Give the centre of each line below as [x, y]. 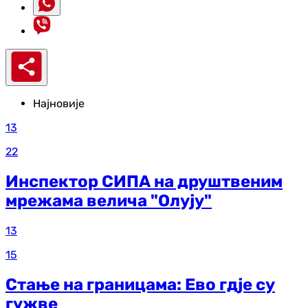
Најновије [59, 103]
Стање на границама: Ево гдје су [140, 284]
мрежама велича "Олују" [109, 200]
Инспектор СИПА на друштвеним [144, 181]
_ _ _ _ _
▶ What you need to do: Write out again only the lines from the one with "Стање на границама: Ево гдје су [140, 284]" through the last line of the records above. Keep every word as it stands.

▶ Result of this exercise:
Стање на границама: Ево гдје су [140, 284]
мрежама велича "Олују" [109, 200]
Инспектор СИПА на друштвеним [144, 181]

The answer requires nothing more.